Gerçek şu ki, belirtilen talimat, Vladivostok merkezli Rus kruvazörlerinin yer aldığı düşmanlıkların sonuçlarına dayanarak sonuçlandırıldı. Saygın A. Rytik'in yardımıyla, "Denizde bireysel gemiler ve müfrezeler tarafından uzun menzilli atışların organizasyonu ve ayrıca Donanmada Topçu Hizmet Kurallarında yapılan değişikliklerin neden olduğu" başlıklı belgenin bu son versiyonuna sahibim. Japonya ile savaş deneyimiyle", 1906'da yayınlandı. Ancak, düşmanlıkların sonuçlarının ardından kendisine "Örgüt"ün hangi hükümlerinin eklendiğini ve 1 Ağustos 1904'teki savaşta topçu subayları tarafından yönlendirildiğini bilmiyorum. Bununla birlikte, bu belge hala ilginç ve bize filolarımızın kullanacağı topçu savaş yöntemlerini karşılaştırma fırsatı veriyor.

nişan

Ne yazık ki, yukarıda listelenen belgelerin üçü de en uygun ve en etkili sıfırlama yöntemlerinden çok uzaktır. 1920'lerde Birinci Dünya Savaşı'ndan sonra şuna inanıldığını hatırlatmama izin verin:

1) herhangi bir çekim, sıfırlama ile başlamalıdır;

2) voleybolda sıfırlama yapılacaktı;

3) nişan yapılırken, hedefi "çatal" içine alma ilkesi mutlaka kullanılır.

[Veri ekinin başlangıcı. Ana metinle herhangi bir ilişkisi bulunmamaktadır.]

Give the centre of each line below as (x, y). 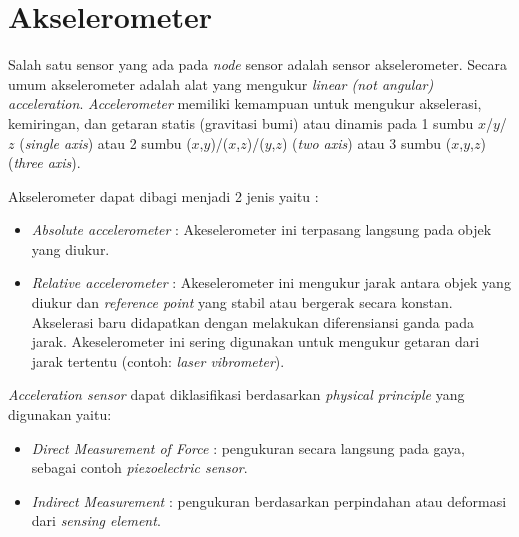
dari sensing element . (96, 520)
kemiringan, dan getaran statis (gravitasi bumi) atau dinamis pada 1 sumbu (241, 122)
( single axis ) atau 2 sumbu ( (105, 142)
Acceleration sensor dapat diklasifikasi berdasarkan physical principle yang (236, 394)
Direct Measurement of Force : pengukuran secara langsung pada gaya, (248, 447)
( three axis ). (44, 162)
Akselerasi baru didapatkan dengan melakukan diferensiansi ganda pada (253, 321)
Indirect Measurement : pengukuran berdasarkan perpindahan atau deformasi (269, 500)
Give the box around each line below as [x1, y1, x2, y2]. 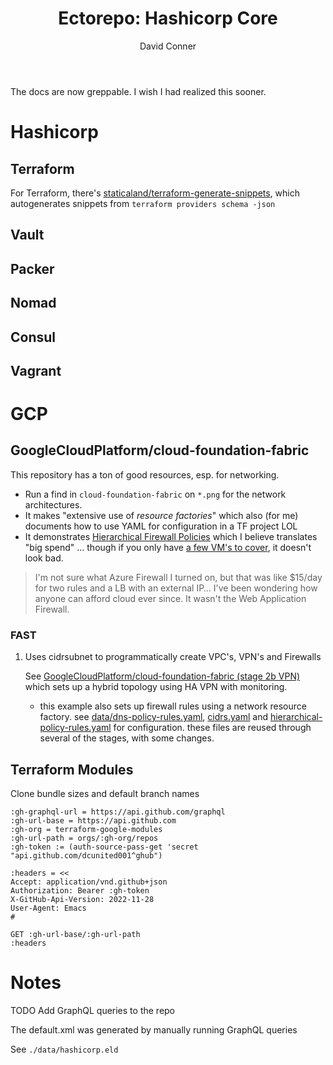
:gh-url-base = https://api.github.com [10, 816, 177, 826]
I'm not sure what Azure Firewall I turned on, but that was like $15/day [34, 571, 323, 583]
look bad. [24, 552, 64, 564]
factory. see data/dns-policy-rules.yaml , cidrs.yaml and [39, 711, 268, 723]
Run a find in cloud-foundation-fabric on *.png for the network [24, 488, 287, 500]
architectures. [24, 498, 83, 511]
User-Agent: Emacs [10, 903, 87, 913]
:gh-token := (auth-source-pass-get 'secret [10, 842, 199, 852]
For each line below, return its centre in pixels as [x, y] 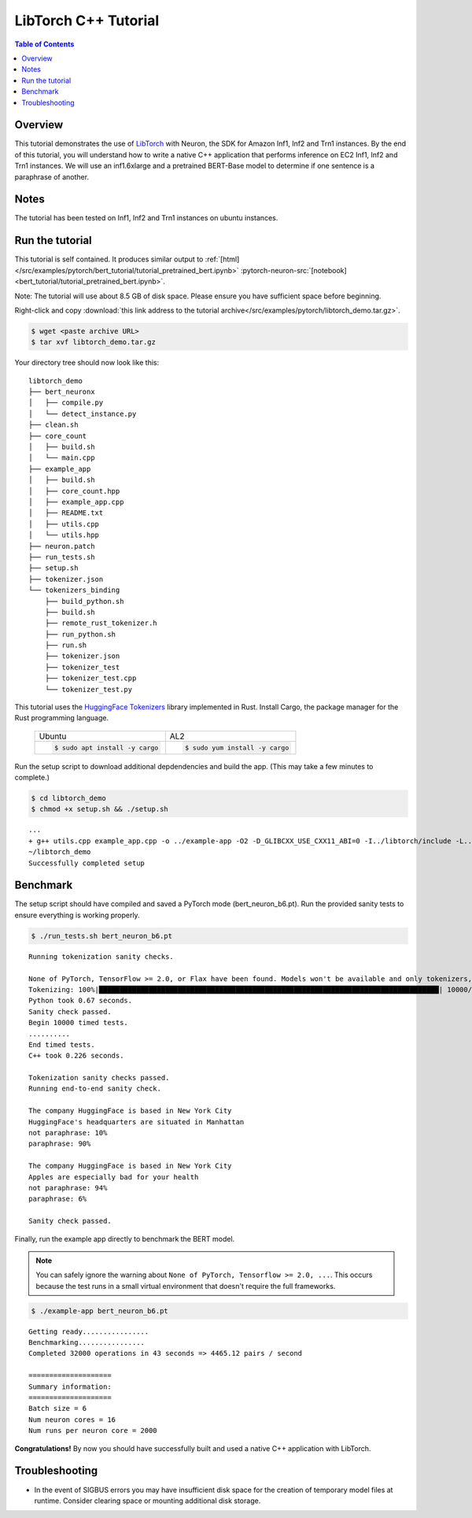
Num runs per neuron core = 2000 [93, 1431]
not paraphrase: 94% [68, 1188]
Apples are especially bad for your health [114, 1177]
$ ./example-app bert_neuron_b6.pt [100, 1311]
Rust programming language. [62, 718]
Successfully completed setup [87, 863]
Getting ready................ [89, 1331]
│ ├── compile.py [66, 403]
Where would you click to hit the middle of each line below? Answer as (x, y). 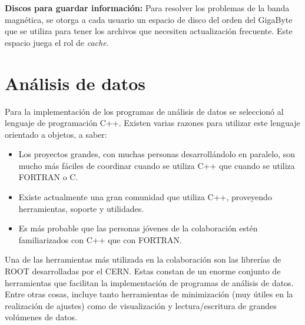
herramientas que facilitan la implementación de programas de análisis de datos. (149, 282)
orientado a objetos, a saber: (56, 134)
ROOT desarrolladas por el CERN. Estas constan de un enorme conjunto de (143, 271)
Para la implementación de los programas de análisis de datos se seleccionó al (144, 111)
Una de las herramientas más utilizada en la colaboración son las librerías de (143, 259)
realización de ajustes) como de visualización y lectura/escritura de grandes (141, 305)
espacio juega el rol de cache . (57, 42)
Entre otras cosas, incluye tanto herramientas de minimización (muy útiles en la (149, 294)
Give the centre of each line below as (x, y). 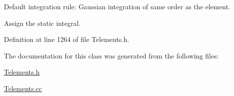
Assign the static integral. (42, 23)
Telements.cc (23, 88)
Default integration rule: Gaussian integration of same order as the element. (117, 6)
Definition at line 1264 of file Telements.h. (67, 39)
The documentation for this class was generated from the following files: (111, 55)
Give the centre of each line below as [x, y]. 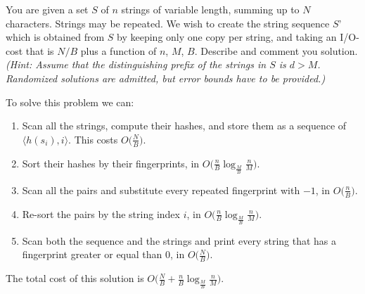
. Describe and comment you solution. [276, 50]
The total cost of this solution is [75, 278]
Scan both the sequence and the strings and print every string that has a [179, 240]
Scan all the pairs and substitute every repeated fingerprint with [161, 190]
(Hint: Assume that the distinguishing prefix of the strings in [136, 64]
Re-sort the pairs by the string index [101, 213]
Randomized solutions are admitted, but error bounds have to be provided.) [166, 78]
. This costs [93, 139]
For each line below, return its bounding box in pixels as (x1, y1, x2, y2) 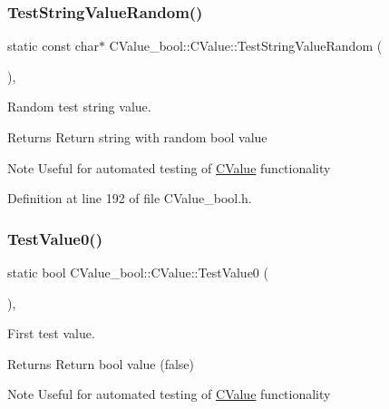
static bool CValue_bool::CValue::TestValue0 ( (7, 263, 268, 281)
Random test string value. (7, 97, 151, 116)
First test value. (7, 324, 95, 343)
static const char (7, 36, 99, 55)
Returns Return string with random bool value (7, 128, 267, 146)
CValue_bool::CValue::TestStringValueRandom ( (109, 36, 383, 55)
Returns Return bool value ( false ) (7, 354, 195, 373)
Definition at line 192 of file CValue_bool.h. (7, 189, 252, 208)
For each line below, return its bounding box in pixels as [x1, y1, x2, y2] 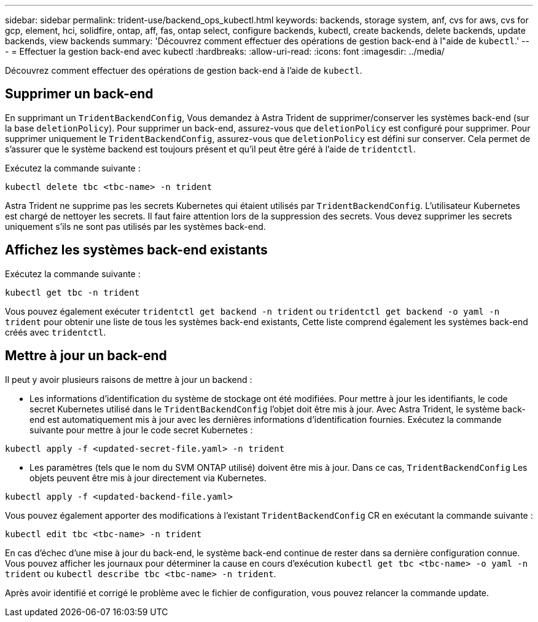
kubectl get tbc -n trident [5, 287, 140, 297]
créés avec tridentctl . [5, 326, 106, 337]
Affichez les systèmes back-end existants [5, 242, 268, 258]
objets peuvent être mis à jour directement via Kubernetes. [29, 472, 267, 483]
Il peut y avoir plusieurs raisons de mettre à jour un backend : [5, 374, 252, 385]
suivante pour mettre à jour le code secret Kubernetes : [29, 424, 253, 435]
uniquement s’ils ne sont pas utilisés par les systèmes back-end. [5, 221, 266, 232]
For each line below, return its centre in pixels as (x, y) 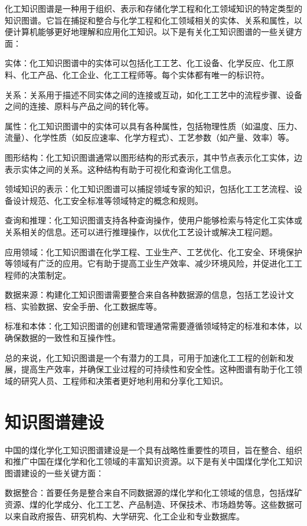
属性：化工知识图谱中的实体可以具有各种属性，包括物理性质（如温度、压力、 (153, 126)
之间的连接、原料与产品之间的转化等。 (79, 106)
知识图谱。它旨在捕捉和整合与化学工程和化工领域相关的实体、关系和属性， (149, 20)
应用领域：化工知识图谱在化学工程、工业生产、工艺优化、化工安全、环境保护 (153, 251)
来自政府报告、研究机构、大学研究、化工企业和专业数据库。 (128, 516)
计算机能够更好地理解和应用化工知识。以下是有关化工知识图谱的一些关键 (153, 32)
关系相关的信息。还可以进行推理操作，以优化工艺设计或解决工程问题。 (141, 231)
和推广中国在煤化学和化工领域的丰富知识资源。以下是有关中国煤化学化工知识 (153, 461)
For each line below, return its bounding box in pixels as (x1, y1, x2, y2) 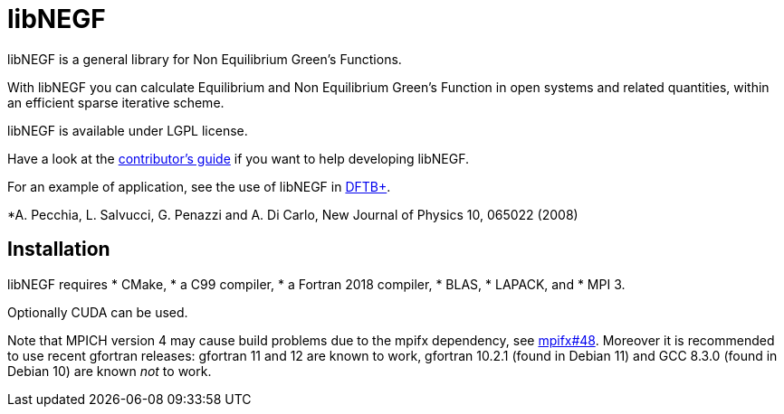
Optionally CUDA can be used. (7, 304, 188, 320)
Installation (7, 238, 110, 261)
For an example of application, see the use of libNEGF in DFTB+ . (7, 178, 391, 194)
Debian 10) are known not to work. (7, 362, 212, 379)
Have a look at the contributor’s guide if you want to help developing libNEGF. (7, 150, 470, 166)
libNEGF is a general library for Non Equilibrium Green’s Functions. (7, 51, 402, 67)
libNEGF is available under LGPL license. (7, 122, 248, 138)
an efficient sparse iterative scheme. (7, 94, 225, 110)
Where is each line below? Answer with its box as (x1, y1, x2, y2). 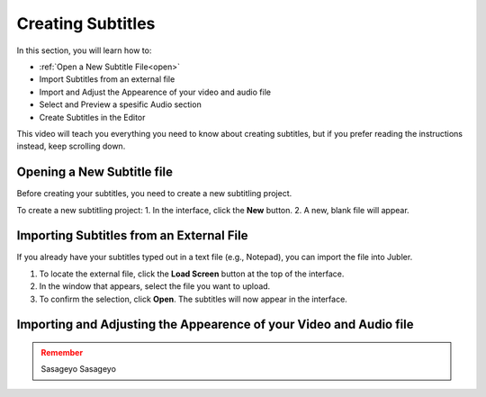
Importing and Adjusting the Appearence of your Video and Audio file (16, 317, 414, 332)
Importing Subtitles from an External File (16, 228, 248, 243)
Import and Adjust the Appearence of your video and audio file (39, 86, 272, 97)
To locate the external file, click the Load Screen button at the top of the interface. (39, 268, 345, 279)
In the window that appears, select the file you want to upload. (39, 281, 271, 292)
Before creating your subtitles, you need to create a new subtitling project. (16, 188, 292, 199)
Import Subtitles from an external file (39, 74, 175, 85)
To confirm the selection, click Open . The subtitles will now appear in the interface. (39, 293, 348, 304)
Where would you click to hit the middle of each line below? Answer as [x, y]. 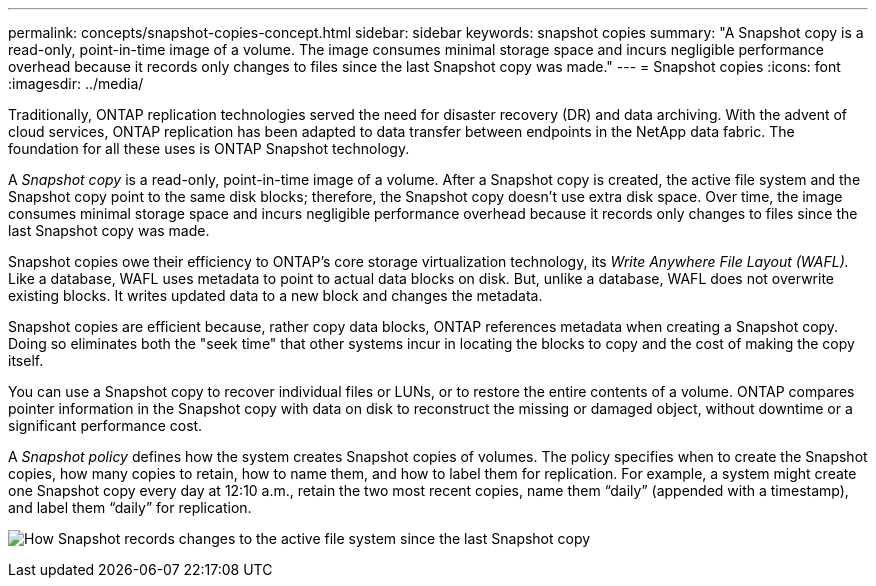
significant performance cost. [105, 425]
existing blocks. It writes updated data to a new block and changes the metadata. [275, 295]
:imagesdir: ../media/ [76, 83]
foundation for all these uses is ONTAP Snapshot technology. [209, 148]
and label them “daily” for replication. [130, 507]
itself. [26, 360]
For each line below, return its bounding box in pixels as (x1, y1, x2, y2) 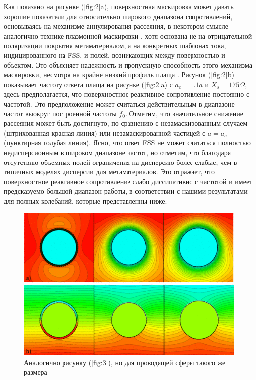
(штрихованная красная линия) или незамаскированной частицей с (4, 127, 206, 138)
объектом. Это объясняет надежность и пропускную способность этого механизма (4, 59, 252, 70)
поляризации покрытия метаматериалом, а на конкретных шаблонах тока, (4, 40, 226, 51)
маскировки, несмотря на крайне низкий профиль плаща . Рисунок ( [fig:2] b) (4, 69, 234, 80)
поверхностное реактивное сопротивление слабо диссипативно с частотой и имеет (4, 176, 253, 186)
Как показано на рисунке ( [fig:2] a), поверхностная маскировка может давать (4, 1, 234, 11)
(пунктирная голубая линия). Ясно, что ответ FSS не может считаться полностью (4, 137, 251, 148)
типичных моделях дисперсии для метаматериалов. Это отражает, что (4, 166, 215, 177)
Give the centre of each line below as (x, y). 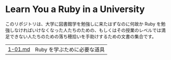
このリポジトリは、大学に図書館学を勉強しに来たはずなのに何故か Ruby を (83, 24)
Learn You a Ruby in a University (75, 9)
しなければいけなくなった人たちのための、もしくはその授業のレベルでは (85, 30)
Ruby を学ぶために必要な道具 (70, 49)
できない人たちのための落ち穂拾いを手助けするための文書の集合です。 (83, 36)
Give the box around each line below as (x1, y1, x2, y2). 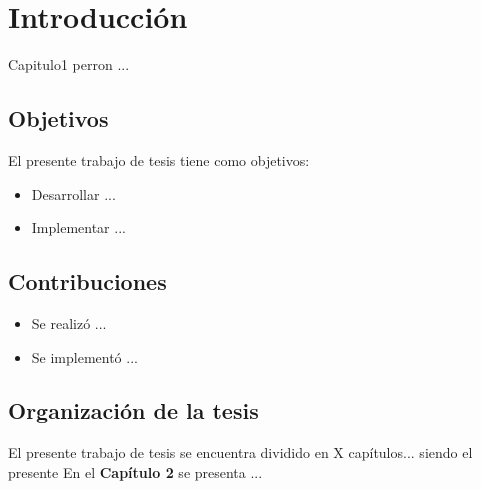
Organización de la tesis (8, 395, 259, 426)
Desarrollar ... (31, 183, 116, 204)
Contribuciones (8, 266, 167, 297)
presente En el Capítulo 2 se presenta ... (8, 461, 263, 482)
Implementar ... (31, 217, 126, 238)
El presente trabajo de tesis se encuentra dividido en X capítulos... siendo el (8, 442, 473, 463)
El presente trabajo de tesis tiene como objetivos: (8, 149, 310, 170)
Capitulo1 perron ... (8, 54, 130, 75)

Myakishev ile durum en kötüsü - aslında, sıfırlama prosedürünü hiç açıklamadı. Öte yandan, Myakishev'in talimatlarının yalnızca filodaki mevcut kuralları desteklediği anlaşılmalıdır, ki bu maalesef bende yok, bu yüzden orada sıfırlama süreci açıklanmış olabilir.

Ancak mevcut talimat en az bir noktada optimal kuralları ihlal ediyor. Myakishev, sıfırlamanın yalnızca 30-40 kabloyu kastettiği uzun bir mesafede gerekli olduğuna inanıyordu. Myakishev'e göre ortalama 20-25 kablo mesafesinde, sıfırlama gerekli değildir ve telemetre okumalarını tamamen yapabilir, hemen öldürmek için hızlı ateşe geçebilirsiniz. Buna ek olarak, ne voleybolda atış yapmaktan ne de Myakishev'deki "çataldan" hiç bahsedilmiyor.

Bersenev'in "Organizasyonu" na gelince, burada çekim süreci yeterince ayrıntılı olarak açıklanmaktadır. Ne yazık ki, sıfırlamanın açılacağı minimum mesafe hakkında hiçbir şey söylenmiyor. Bu konuda Bersenev'in "Örgütü", doğrudan atış hariç tüm mesafelerde nişan almanın zorunlu olduğu veya nişan kararının kıdemli topçu tarafından alınması gerektiği şeklinde yorumlanabilir, ancak doğrudan hiçbir şey söylenmez.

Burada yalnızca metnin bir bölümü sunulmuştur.